Nella chat legata a quei fatti, il protagonista è niente meno che Alberto Padovani di Fratelli d’Italia, che ha avuto la brillante idea di bollare gli oppositori come «me…de e falsi». Chapeau. Marco De Fazio del Pd non si è fatto attendere – e, con la grazia di un leone in gabbia, ha definito quelle parole «una vergogna indegna», scritte in risposta a una segnalazione del suo stesso collega leghista Andrea Iacono. Ma non finisce qui: la frase è stata ritirata, a intermittenza, solo dopo che il nostro eroe ha realizzato di essere finito nella chat sbagliata, quella dei capigruppo. Un dettaglio da niente, se non fosse che tutto questo scivolone svela la grande strategia della sua maggioranza “scalcinata”: mettere a tacere tutto ciò che non funziona, seppellendo ogni critica sotto montagne di retorica anti-amministrazione. E così tutto rimane immobile, un acquario di silenzio complice e divisioni.

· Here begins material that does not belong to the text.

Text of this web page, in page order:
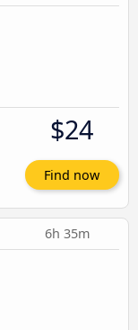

Le gaffe non finiscono mai
Come ciliegina sulla torta di questo spettacolo di diplomazia di bassa lega, De Fazio ricorda che non è la prima volta che Padovani fa strabuzzare gli occhi: appena qualche giorno fa infatti, il protagonista si era già scusato con gli organizzatori della festa di quartiere per un intervento goffo e maldestro in merito alle violenze di strada. Il Pd – che ovviamente chiede indagini approfondite – è di parte, ma non è che si possa dargli completamente torto su questo punto.
E come risponde il nostro paladino della chiarezza, Padovani? In perfetto stile “meglio scusarsi che essere colti sul fatto”, dichiara: «Per la frase nella chat – ci tengo a precisare – mi sono subito scusato con la capogruppo della Lista Tommasi». Un gesto di grande umiltà, se non fosse che arriva a danno fatto, e dopo un mare di polemiche inutili che più che altro evidenziano la debolezza di chi dovrebbe amministrare con un minimo di decoro.
Ah, la solita magia delle dichiarazioni travisate. Non è vero, vi dico, che abbia dovuto chinarmi davanti agli organizzatori della festa. Anzi, ho subito preso la parola con comunicati ufficiali e telefonate, chiarendo che, se proprio dovessimo cercare il colpevole, la sagra era lei stessa la parte lesa in tutta questa entusiasmante sceneggiata.
Andando al sodo, ribadisco con tutta la calma del mondo che attribuirmi frasi mai pronunciate — per poi etichettarle come “penose”, per giunta — rimane un comportamento di cui potremmo discutere della decenza, ma che io, personalmente, definisco con un termine godibilmente spregiativo. Inoltre, non dimentichiamo che questa gestualità rischia anche di finire davanti a un giudice, poiché calunnia è un reato che piace pochissimo, soprattutto a chi lo subisce.
Forse, però, il vero guizzo di isteria è riservato proprio a chi avverte il conto alla rovescia della propria carriera amministrativa, con scadenza fissata per il felice 2027. Guardate che è un pensiero che rovina le nottate, eh.